=== What you are asked to do ===
In the copy you make of the entries, no picture should appear, and every word must match.

=== Material supplied ===
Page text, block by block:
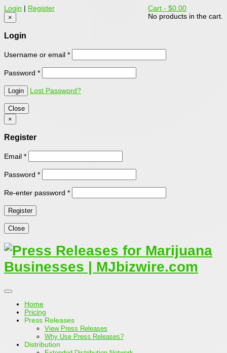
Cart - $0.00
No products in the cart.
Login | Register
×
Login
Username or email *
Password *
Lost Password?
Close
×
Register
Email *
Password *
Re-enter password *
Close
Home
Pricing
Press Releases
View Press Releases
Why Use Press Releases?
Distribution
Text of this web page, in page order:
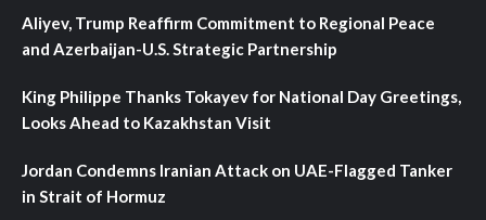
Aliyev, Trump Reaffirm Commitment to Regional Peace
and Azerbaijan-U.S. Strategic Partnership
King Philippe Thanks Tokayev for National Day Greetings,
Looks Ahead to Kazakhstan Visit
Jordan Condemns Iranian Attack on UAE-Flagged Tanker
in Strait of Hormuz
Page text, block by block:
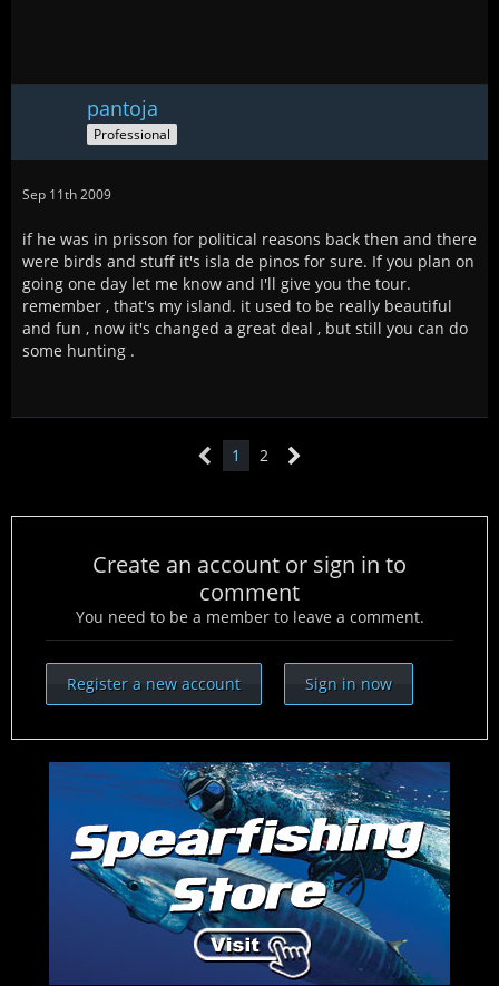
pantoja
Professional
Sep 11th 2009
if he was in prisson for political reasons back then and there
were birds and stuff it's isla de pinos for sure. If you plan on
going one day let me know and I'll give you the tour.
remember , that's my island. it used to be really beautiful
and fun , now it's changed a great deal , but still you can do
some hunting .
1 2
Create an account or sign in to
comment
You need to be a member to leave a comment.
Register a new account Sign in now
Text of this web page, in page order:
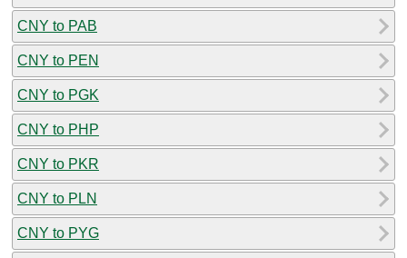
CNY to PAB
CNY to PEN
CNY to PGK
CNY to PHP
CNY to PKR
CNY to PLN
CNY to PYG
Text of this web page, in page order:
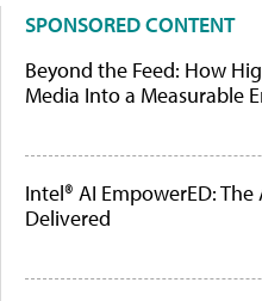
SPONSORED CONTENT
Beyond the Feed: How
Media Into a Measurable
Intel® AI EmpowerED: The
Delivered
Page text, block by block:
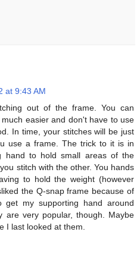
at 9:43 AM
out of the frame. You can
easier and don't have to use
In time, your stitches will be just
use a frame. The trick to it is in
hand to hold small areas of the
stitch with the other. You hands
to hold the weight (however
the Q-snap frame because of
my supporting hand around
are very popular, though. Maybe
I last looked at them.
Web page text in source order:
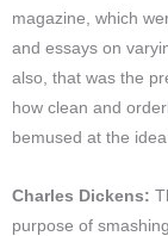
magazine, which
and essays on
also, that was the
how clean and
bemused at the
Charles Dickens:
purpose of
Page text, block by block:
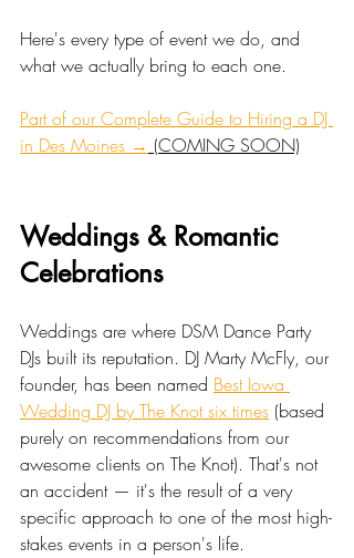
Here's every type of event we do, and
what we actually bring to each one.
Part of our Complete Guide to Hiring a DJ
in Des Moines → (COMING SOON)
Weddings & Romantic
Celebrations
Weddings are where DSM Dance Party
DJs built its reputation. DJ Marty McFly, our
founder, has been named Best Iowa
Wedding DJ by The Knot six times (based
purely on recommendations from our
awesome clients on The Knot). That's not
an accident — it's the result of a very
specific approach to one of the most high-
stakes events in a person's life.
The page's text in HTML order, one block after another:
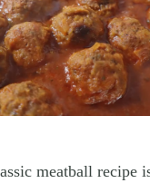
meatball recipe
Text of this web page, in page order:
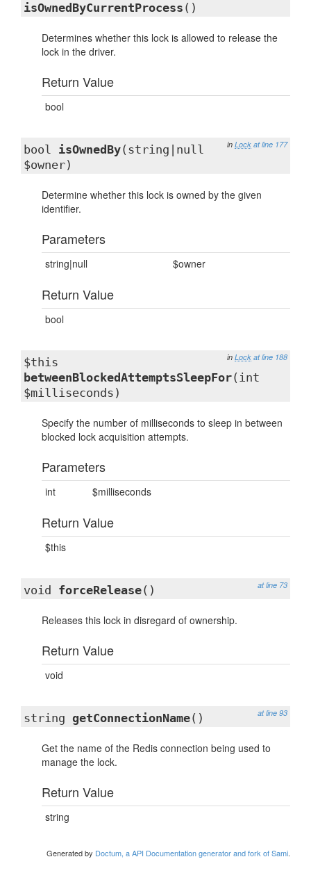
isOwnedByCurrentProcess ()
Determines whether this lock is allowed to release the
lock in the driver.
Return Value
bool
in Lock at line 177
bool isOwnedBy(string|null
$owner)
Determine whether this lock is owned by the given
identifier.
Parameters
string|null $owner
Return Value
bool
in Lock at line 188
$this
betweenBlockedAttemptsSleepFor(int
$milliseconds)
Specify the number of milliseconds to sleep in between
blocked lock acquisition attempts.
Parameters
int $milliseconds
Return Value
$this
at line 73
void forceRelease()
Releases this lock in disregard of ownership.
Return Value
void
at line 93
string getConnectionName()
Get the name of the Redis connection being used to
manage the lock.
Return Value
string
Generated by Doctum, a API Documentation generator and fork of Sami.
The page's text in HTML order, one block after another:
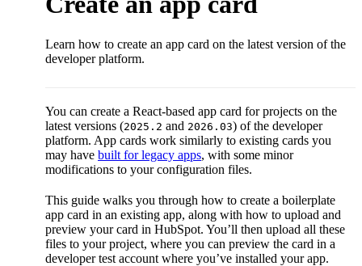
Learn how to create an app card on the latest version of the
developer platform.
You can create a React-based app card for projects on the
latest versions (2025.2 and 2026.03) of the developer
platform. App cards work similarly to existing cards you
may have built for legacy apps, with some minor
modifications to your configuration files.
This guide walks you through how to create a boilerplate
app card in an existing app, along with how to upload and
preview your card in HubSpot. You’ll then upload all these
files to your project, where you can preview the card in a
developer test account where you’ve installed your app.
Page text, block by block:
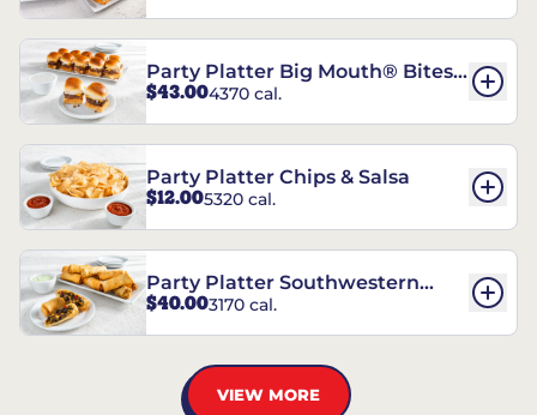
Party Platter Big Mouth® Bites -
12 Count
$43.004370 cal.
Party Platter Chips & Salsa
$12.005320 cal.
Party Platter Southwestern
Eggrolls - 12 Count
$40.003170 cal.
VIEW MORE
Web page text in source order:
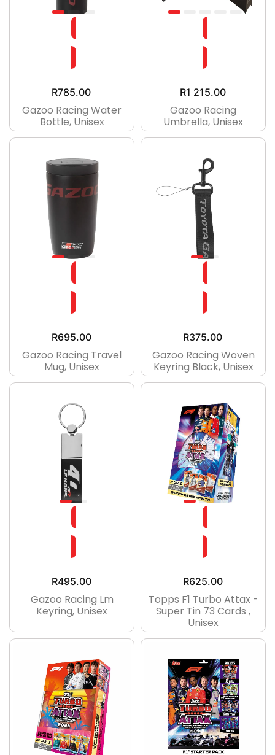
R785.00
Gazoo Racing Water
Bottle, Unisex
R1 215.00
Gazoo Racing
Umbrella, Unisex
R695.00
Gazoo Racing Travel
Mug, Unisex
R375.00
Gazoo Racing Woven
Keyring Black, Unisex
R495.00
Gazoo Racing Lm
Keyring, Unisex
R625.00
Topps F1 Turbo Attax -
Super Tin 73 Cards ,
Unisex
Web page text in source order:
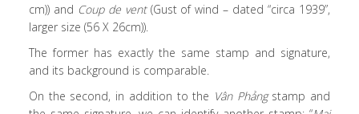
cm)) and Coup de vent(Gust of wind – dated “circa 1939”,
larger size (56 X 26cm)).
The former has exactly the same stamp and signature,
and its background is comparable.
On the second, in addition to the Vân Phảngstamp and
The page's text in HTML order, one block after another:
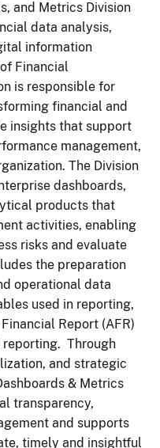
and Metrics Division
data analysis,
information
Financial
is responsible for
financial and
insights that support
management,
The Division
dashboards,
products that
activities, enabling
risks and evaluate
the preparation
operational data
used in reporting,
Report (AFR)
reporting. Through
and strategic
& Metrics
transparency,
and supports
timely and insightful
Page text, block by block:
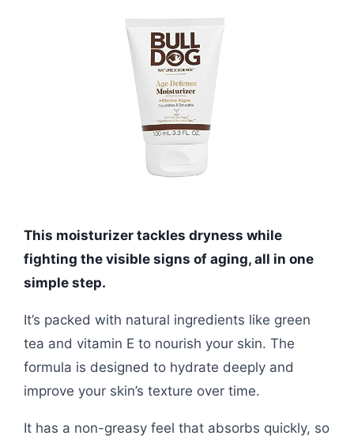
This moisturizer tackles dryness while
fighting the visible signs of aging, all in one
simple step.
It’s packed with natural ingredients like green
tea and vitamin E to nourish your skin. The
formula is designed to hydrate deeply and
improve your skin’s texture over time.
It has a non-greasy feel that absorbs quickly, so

=== Expected answer ===
Page text, block by block:
Cart - $0.00
No products in the cart.
Login | Register
×
Login
Username or email *
Password *
Lost Password?
Close
×
Register
Email *
Password *
Re-enter password *
Close
Home
Pricing
Press Releases
View Press Releases
Why Use Press Releases?
Distribution
Text of this web page, in page order:
Aliyev, Trump Reaffirm Commitment to Regional Peace
and Azerbaijan-U.S. Strategic Partnership
King Philippe Thanks Tokayev for National Day Greetings,
Looks Ahead to Kazakhstan Visit
Jordan Condemns Iranian Attack on UAE-Flagged Tanker
in Strait of Hormuz
Page text, block by block:
pantoja
Professional
Sep 11th 2009
if he was in prisson for political reasons back then and there
were birds and stuff it's isla de pinos for sure. If you plan on
going one day let me know and I'll give you the tour.
remember , that's my island. it used to be really beautiful
and fun , now it's changed a great deal , but still you can do
some hunting .
1 2
Create an account or sign in to
comment
You need to be a member to leave a comment.
Register a new account Sign in now
Text of this web page, in page order:
CNY to PAB
CNY to PEN
CNY to PGK
CNY to PHP
CNY to PKR
CNY to PLN
CNY to PYG
Text of this web page, in page order:
SPONSORED CONTENT
Beyond the Feed: How
Media Into a Measurable
Intel® AI EmpowerED: The
Delivered
Page text, block by block:
at 9:43 AM
out of the frame. You can
easier and don't have to use
In time, your stitches will be just
use a frame. The trick to it is in
hand to hold small areas of the
stitch with the other. You hands
to hold the weight (however
the Q-snap frame because of
my supporting hand around
are very popular, though. Maybe
I last looked at them.
Web page text in source order:
magazine, which
and essays on
also, that was the
how clean and
bemused at the
Charles Dickens:
purpose of
Page text, block by block:
Here's every type of event we do, and
what we actually bring to each one.
Part of our Complete Guide to Hiring a DJ
in Des Moines → (COMING SOON)
Weddings & Romantic
Celebrations
Weddings are where DSM Dance Party
DJs built its reputation. DJ Marty McFly, our
founder, has been named Best Iowa
Wedding DJ by The Knot six times (based
purely on recommendations from our
awesome clients on The Knot). That's not
an accident — it's the result of a very
specific approach to one of the most high-
stakes events in a person's life.
The page's text in HTML order, one block after another:
meatball recipe
Text of this web page, in page order:
isOwnedByCurrentProcess ()
Determines whether this lock is allowed to release the
lock in the driver.
Return Value
bool
in Lock at line 177
bool isOwnedBy(string|null
$owner)
Determine whether this lock is owned by the given
identifier.
Parameters
string|null $owner
Return Value
bool
in Lock at line 188
$this
betweenBlockedAttemptsSleepFor(int
$milliseconds)
Specify the number of milliseconds to sleep in between
blocked lock acquisition attempts.
Parameters
int $milliseconds
Return Value
$this
at line 73
void forceRelease()
Releases this lock in disregard of ownership.
Return Value
void
at line 93
string getConnectionName()
Get the name of the Redis connection being used to
manage the lock.
Return Value
string
Generated by Doctum, a API Documentation generator and fork of Sami.
The page's text in HTML order, one block after another:
Learn how to create an app card on the latest version of the
developer platform.
You can create a React-based app card for projects on the
latest versions (2025.2 and 2026.03) of the developer
platform. App cards work similarly to existing cards you
may have built for legacy apps, with some minor
modifications to your configuration files.
This guide walks you through how to create a boilerplate
app card in an existing app, along with how to upload and
preview your card in HubSpot. You’ll then upload all these
files to your project, where you can preview the card in a
developer test account where you’ve installed your app.
Page text, block by block:
Party Platter Big Mouth® Bites -
12 Count
$43.004370 cal.
Party Platter Chips & Salsa
$12.005320 cal.
Party Platter Southwestern
Eggrolls - 12 Count
$40.003170 cal.
VIEW MORE
Web page text in source order:
R785.00
Gazoo Racing Water
Bottle, Unisex
R1 215.00
Gazoo Racing
Umbrella, Unisex
R695.00
Gazoo Racing Travel
Mug, Unisex
R375.00
Gazoo Racing Woven
Keyring Black, Unisex
R495.00
Gazoo Racing Lm
Keyring, Unisex
R625.00
Topps F1 Turbo Attax -
Super Tin 73 Cards ,
Unisex
Web page text in source order:
cm)) and Coup de vent(Gust of wind – dated “circa 1939”,
larger size (56 X 26cm)).
The former has exactly the same stamp and signature,
and its background is comparable.
On the second, in addition to the Vân Phảngstamp and
The page's text in HTML order, one block after another:
and Metrics Division
data analysis,
information
Financial
is responsible for
financial and
insights that support
management,
The Division
dashboards,
products that
activities, enabling
risks and evaluate
the preparation
operational data
used in reporting,
Report (AFR)
reporting. Through
and strategic
& Metrics
transparency,
and supports
timely and insightful
Page text, block by block:
This moisturizer tackles dryness while
fighting the visible signs of aging, all in one
simple step.
It’s packed with natural ingredients like green
tea and vitamin E to nourish your skin. The
formula is designed to hydrate deeply and
improve your skin’s texture over time.
It has a non-greasy feel that absorbs quickly, so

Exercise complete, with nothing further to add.